We start the day early to participate in morning offerings for local monks. The remaining time is free for leisure. Bagan is quite beautiful and one of the most impressive places in Myanmar. Located on the shores of Irrawaddy River, Bagan is home to one of the largest concentration of temples, pagodas, stupas, and ruins in the world with many dating from the 11th and 12th centuries. Each shape and component of the building shows a significant part of Buddhism and has spiritual meaning. The area's most buzzing town is Nyaung U, which is also the major transport hub. Bagan offers a lot to its visitors. You may choose to rent a bicycle and visit Bagan's world-famous pagodas and temples. Some of the major temples in Bagan are Ananda Temple, Dhammayan Gyi Temple, Shwezigon Pagoda, and Shwesandaw Pagoda.

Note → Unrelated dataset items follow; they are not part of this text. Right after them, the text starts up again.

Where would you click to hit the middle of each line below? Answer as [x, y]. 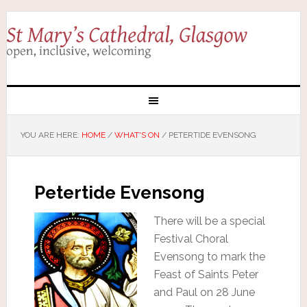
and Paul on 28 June [204, 292]
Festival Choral [191, 238]
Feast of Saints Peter [206, 274]
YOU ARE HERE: [51, 135]
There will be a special [209, 221]
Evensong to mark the [209, 256]
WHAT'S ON [137, 135]
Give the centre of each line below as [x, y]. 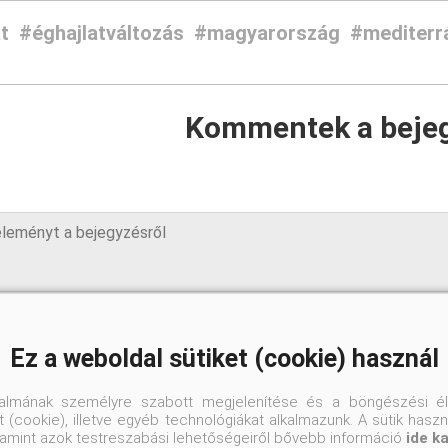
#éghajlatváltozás [101, 33]
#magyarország [266, 33]
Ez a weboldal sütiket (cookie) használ [224, 358]
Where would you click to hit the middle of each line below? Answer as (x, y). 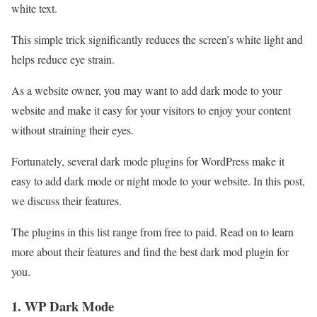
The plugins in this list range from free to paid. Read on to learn (152, 231)
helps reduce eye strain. (63, 59)
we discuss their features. (67, 200)
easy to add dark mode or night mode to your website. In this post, (158, 180)
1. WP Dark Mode (63, 306)
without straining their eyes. (73, 129)
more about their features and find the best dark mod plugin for (150, 251)
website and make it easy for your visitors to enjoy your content (151, 110)
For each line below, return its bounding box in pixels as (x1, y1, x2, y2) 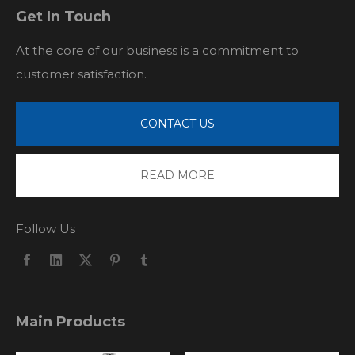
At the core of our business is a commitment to (16, 43, 299, 59)
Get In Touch (16, 8, 111, 26)
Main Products (16, 313, 125, 331)
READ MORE (140, 168, 215, 183)
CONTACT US (140, 116, 215, 132)
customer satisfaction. (16, 67, 147, 82)
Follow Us (16, 221, 75, 237)
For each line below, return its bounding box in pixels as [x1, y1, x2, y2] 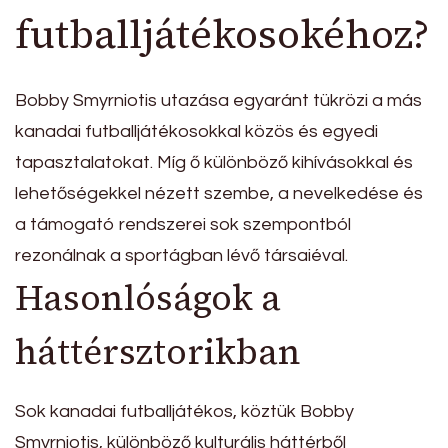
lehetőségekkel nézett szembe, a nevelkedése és [15, 183, 423, 203]
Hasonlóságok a [15, 273, 281, 322]
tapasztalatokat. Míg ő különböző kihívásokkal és [15, 152, 413, 172]
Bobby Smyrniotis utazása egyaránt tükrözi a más [15, 90, 422, 110]
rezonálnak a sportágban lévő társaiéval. [15, 245, 348, 265]
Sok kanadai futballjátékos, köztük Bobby [15, 402, 354, 422]
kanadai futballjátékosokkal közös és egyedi [15, 121, 378, 141]
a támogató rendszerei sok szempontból [15, 214, 351, 234]
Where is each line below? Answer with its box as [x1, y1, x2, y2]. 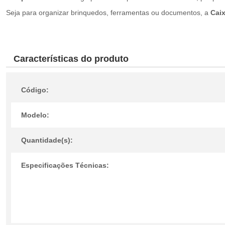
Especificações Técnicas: [21, 161, 109, 169]
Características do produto [14, 54, 129, 64]
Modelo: [21, 111, 49, 119]
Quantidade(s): [21, 136, 73, 144]
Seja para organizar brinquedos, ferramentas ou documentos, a [6, 9, 210, 17]
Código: [21, 86, 49, 94]
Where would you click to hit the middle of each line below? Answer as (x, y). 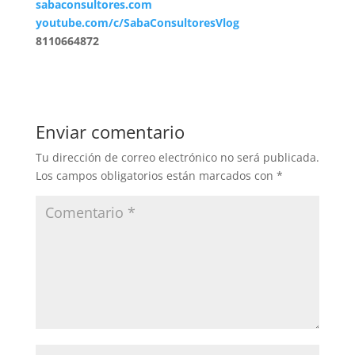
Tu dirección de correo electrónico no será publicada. (177, 157)
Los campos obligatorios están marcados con (156, 176)
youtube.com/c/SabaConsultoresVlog (137, 23)
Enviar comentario (110, 132)
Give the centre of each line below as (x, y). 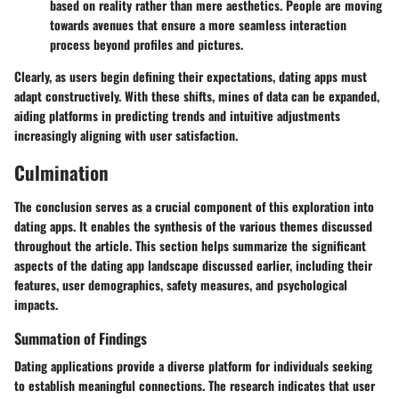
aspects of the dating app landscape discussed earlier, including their (193, 265)
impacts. (36, 304)
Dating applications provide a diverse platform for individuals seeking (193, 365)
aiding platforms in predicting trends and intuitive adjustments (177, 116)
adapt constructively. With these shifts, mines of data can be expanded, (197, 96)
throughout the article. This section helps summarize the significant (190, 245)
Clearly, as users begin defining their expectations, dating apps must (191, 77)
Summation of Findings (81, 338)
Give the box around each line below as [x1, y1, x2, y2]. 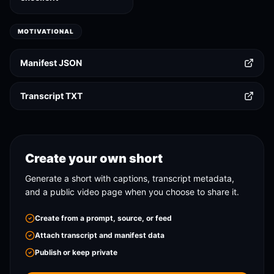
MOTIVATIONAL [18, 28, 74, 35]
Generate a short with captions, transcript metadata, [25, 173, 234, 183]
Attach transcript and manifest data [35, 231, 165, 240]
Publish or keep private [35, 248, 117, 257]
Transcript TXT [20, 91, 83, 101]
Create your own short [25, 151, 163, 166]
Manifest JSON [20, 57, 82, 68]
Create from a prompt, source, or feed [35, 213, 172, 223]
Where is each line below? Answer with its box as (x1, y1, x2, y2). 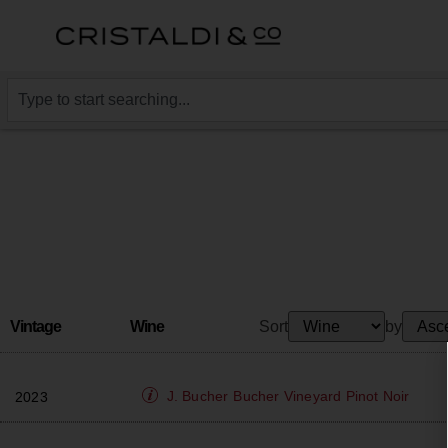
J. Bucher (166, 388, 229, 404)
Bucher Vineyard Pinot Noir (233, 388, 410, 404)
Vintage (10, 317, 61, 335)
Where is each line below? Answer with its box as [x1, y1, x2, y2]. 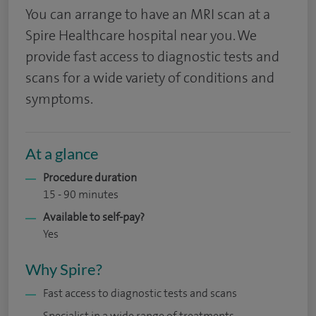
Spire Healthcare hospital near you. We [25, 26, 257, 44]
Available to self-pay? [43, 209, 145, 224]
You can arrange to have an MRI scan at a [25, 5, 270, 23]
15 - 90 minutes [43, 187, 119, 202]
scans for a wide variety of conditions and [25, 68, 274, 87]
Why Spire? [25, 260, 102, 279]
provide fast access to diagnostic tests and [25, 47, 279, 66]
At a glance [25, 144, 99, 163]
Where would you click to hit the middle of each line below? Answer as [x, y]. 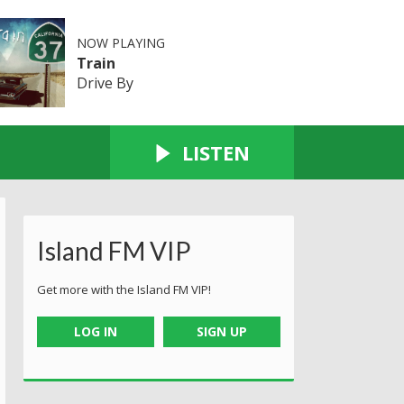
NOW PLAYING [120, 42]
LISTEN [216, 152]
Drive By [105, 83]
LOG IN [95, 331]
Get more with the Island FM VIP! [124, 289]
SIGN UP [222, 331]
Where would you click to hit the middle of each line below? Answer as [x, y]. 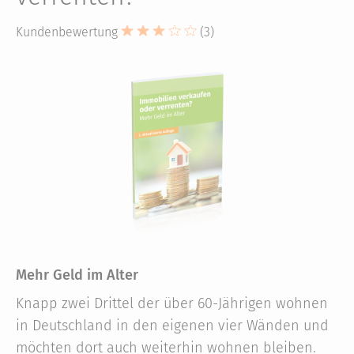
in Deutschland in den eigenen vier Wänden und [172, 326]
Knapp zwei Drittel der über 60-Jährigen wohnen [172, 303]
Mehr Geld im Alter [77, 275]
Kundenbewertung [67, 32]
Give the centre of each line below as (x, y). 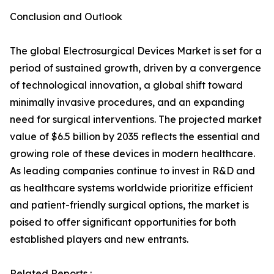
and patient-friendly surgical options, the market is (129, 205)
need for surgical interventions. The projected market (136, 120)
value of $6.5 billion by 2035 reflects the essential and (135, 137)
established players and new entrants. (99, 239)
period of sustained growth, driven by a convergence (135, 68)
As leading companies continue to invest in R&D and (132, 171)
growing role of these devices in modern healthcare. (132, 154)
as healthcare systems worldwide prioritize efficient (131, 188)
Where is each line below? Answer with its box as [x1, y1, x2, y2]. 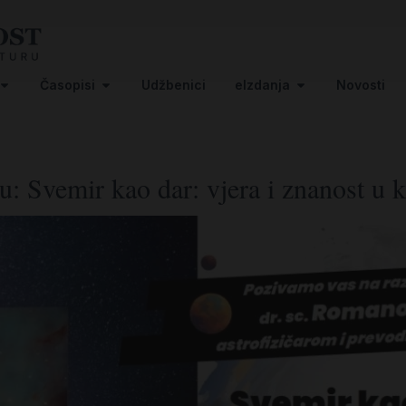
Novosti [336, 76, 385, 92]
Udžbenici [141, 76, 206, 92]
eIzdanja [235, 76, 290, 92]
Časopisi [40, 76, 95, 92]
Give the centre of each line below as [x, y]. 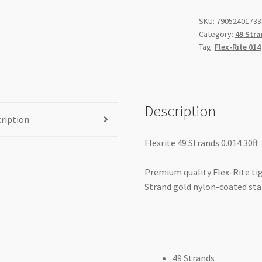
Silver [209, 13]
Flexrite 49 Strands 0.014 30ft [202, 142]
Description [180, 111]
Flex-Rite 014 [237, 47]
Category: [217, 34]
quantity [215, 27]
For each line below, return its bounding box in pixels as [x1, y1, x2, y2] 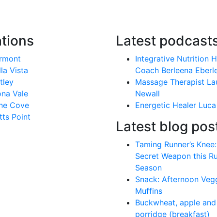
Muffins [135, 186, 162, 196]
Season [135, 163, 162, 172]
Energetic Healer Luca [135, 100, 216, 110]
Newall [135, 89, 160, 98]

The most interesting part of Bagan is even though the whole city invites a huge amount of tourism, you don't seem to be less on space. There are so many temples to visit that you won't see much crowd in any particular temples. You can also visit Shwesandaw in the early morning to enjoy the mesmerizing sunset view. There is also an alternative to climb Mt. Popa, the abode of nats, or the animist spirits, visit Tant Kyi Tuang from where you can see elevated views of Bagan. Or, if you want to see the market of Bagan or do some shopping, you can wander around the markets at Nyaung U.

Day Seven:

Bagan- Pakkoku

This morning is also free in Bagan. For those who have booked a hot air balloon ride before cruise (you cannot book the ride while on the trip), you can ride the hot air balloon over the temples of Bagan, which is a mesmerizing experience. Travel on a horse cart through Bagan plain and its beautiful temple ruins. You can also learn about the production of Burmese lacquerware. In the afternoon, we depart Bagan and set sail for Pakkoku, where we will spend the night. At Pakkoku, we will visit a cheroot cigar workshop, the local market longyi, and a blanket factory.

Day Eight :

Yandabo

Today, we will reach Yandabo, where the peace treaty was signed in 1826 that ended the first Anglo-Burmese War. This small village has about 350houses and offers a rare glimpse of a unique village that is steadily entering the modern world while still preserving a traditional way of life. This village is very renowned for its pottery. You can roam around the village, visit pottery workshops and see the skilled artisans making some beautiful potteries. Later, we continue sailing to Mingun.

Day Nine:

Mingun

Today, we cruise to Mingun, where we will see the world's largest uncracked bell called Mingun Bell. We will also learn the story behind a huge unfinished pagoda, which is now only a brick structure with 50meters height that contains a huge crack due to the earthquake. Finally, we will visit the all-white Hsinbyume Pagoda.

Day Ten:

Sagaing/Mandalay/Amarapura

Today, we will visit Sagaing, where you can interact with novice monks, nuns, and orphans on a visit to a monastic supported school. From here, we visit a peaceful nunnery where you will participate in the ritual and our donation to the resident nuns before their midday meal. Also, you will get to enjoy the views over the Irrawaddy River from Sagaing Hill, followed by the sail to Mandalay from where we will visit Amarapura. In Amarapura, we will visit the famous U-Bein Bridge from where you can relax while enjoying the enchanting sunset view. The U-Bein Bridge is the largest teak bridge in the world, with a length of about 1.3kilometers.

Day Eleven:

Irrawaddy cruise/ Mandalay

Today, we will go sightseeing, Mandalay. Here, you will visit the Shwenandaw, a wooden monastery covered internally in gold leaf, and admire its intricate artistry. Then, we visit the Kuthodaw Pagoda that contains the largest book of the world. afterward, we walk through the rebuilt Mandalay Palace, destroyed during World War II. You will also visit a local workshop and observe the techniques of making gold leaf. If you like, you may also choose to place the gold leaf on the iconic Buddha statue. After lunch, we will transfer you to your hotel/airport.